RECORDS SHOWN START

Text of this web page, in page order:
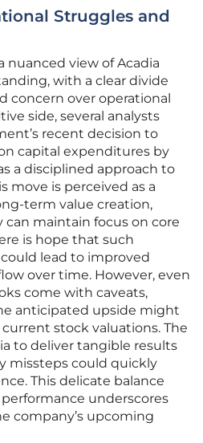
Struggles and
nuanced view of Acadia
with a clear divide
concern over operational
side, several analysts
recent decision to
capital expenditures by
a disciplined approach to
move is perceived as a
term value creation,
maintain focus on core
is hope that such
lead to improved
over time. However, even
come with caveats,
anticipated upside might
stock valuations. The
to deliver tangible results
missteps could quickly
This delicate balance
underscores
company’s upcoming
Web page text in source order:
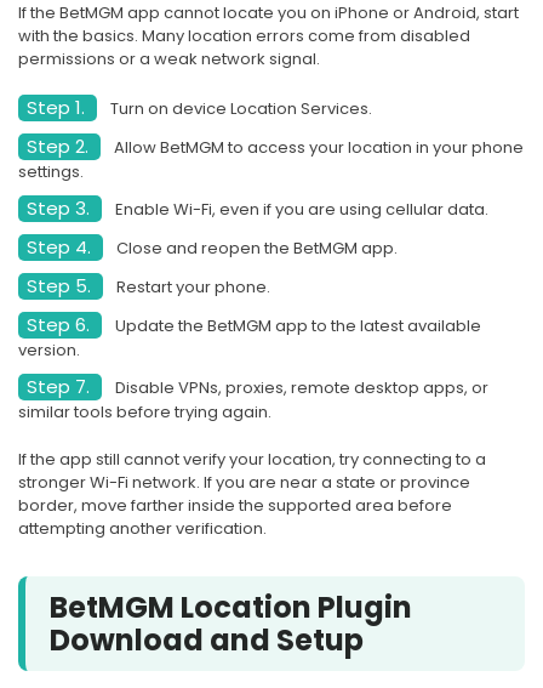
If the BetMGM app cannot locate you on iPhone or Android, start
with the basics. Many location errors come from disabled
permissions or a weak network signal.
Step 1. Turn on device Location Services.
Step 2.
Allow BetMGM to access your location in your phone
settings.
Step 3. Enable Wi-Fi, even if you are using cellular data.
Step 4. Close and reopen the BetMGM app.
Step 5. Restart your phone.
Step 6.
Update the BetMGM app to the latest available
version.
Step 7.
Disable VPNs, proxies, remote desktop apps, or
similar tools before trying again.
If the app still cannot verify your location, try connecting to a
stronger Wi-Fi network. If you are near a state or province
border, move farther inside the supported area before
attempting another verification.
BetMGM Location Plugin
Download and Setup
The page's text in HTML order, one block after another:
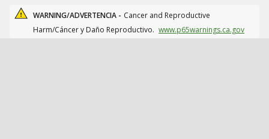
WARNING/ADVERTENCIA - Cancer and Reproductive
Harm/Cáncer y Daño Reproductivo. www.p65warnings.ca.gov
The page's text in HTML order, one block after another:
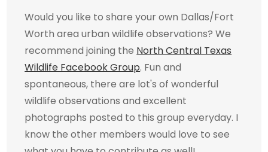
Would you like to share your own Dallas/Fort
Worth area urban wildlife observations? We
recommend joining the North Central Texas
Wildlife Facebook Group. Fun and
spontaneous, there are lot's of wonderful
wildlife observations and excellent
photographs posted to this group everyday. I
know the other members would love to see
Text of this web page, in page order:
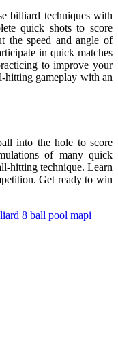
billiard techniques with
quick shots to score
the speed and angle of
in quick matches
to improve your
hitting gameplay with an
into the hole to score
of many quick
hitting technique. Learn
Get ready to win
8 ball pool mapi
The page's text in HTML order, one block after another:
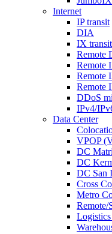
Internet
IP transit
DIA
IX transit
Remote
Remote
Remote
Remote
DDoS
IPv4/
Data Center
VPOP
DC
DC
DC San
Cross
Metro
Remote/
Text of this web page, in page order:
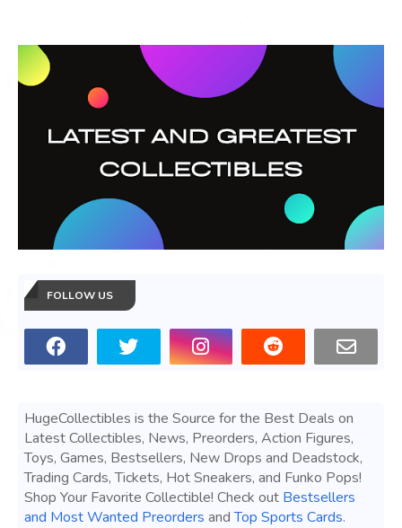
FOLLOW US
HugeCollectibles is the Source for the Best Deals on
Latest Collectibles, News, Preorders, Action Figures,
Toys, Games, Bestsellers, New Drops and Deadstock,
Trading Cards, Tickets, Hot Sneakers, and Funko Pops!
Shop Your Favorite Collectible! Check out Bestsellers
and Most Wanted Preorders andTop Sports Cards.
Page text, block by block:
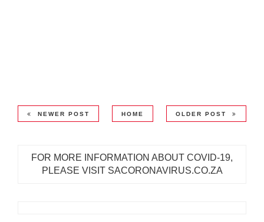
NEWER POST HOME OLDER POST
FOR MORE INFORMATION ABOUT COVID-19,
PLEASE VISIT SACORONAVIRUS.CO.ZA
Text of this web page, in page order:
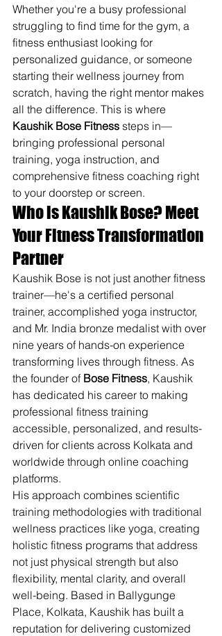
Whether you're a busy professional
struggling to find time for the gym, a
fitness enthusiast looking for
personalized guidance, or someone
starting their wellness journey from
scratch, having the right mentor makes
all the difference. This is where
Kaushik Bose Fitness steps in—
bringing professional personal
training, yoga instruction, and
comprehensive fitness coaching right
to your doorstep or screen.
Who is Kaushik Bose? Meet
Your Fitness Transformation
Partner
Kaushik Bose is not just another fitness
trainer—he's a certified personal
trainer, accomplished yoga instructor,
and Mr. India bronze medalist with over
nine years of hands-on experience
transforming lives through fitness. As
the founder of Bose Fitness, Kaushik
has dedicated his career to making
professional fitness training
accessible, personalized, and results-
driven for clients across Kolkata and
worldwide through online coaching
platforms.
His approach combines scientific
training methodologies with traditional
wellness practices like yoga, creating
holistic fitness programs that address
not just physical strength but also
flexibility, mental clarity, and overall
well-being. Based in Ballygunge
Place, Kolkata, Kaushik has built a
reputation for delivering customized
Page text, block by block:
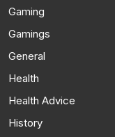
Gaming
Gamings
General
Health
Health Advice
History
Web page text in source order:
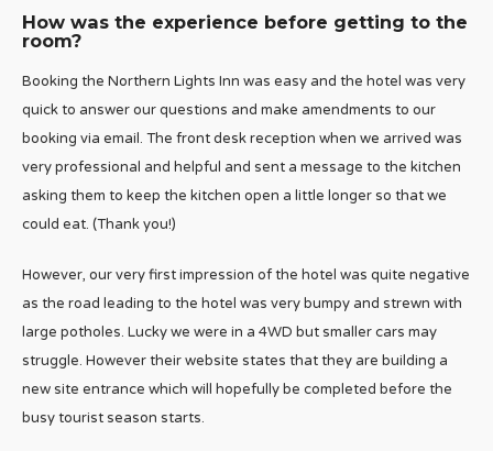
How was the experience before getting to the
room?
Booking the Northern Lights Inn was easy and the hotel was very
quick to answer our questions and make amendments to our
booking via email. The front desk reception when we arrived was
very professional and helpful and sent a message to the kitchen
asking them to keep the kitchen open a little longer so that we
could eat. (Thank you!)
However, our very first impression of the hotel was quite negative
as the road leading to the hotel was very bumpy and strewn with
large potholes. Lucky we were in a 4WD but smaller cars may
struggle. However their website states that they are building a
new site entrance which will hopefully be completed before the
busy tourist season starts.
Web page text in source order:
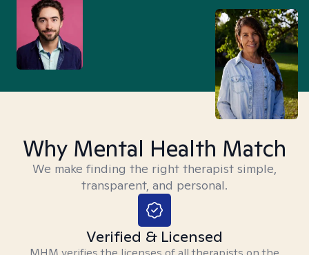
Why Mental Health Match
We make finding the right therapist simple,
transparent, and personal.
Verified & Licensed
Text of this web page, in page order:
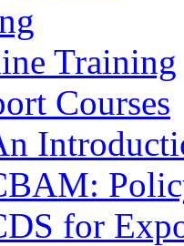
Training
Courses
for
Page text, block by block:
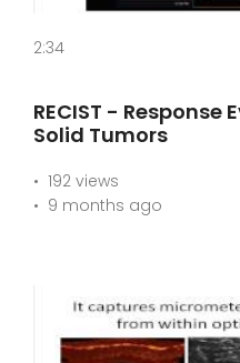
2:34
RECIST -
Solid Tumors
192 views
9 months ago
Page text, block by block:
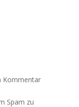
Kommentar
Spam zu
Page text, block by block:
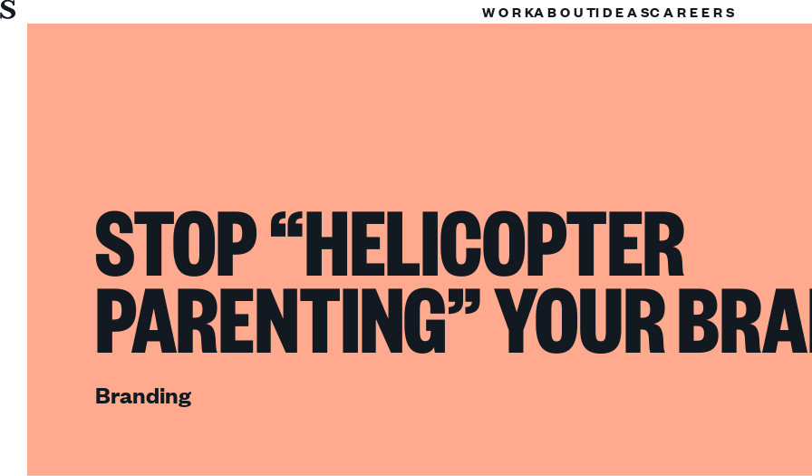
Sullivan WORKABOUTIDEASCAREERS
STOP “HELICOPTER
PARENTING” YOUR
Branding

RECORDS SHOWN END

* **EXERCISE REQUIREMENTS**: Print exactly the lines between the line containing "has dedicated his career to making" and the last line of the entries above, including both, and nothing besides; skip the pictures.

* **RESPONSE TO THE TASK**:
has dedicated his career to making
professional fitness training
accessible, personalized, and results-
driven for clients across Kolkata and
worldwide through online coaching
platforms.
His approach combines scientific
training methodologies with traditional
wellness practices like yoga, creating
holistic fitness programs that address
not just physical strength but also
flexibility, mental clarity, and overall
well-being. Based in Ballygunge
Place, Kolkata, Kaushik has built a
reputation for delivering customized
Page text, block by block:
Gaming
Gamings
General
Health
Health Advice
History
Web page text in source order:
How was the experience before getting to the
room?
Booking the Northern Lights Inn was easy and the hotel was very
quick to answer our questions and make amendments to our
booking via email. The front desk reception when we arrived was
very professional and helpful and sent a message to the kitchen
asking them to keep the kitchen open a little longer so that we
could eat. (Thank you!)
However, our very first impression of the hotel was quite negative
as the road leading to the hotel was very bumpy and strewn with
large potholes. Lucky we were in a 4WD but smaller cars may
struggle. However their website states that they are building a
new site entrance which will hopefully be completed before the
busy tourist season starts.
Web page text in source order:
Why Mental Health Match
We make finding the right therapist simple,
transparent, and personal.
Verified & Licensed
Text of this web page, in page order:
Training
Courses
for
Page text, block by block:
2:34
RECIST -
Solid Tumors
192 views
9 months ago
Page text, block by block:
Kommentar
Spam zu
Page text, block by block:
Sullivan WORKABOUTIDEASCAREERS
STOP “HELICOPTER
PARENTING” YOUR
Branding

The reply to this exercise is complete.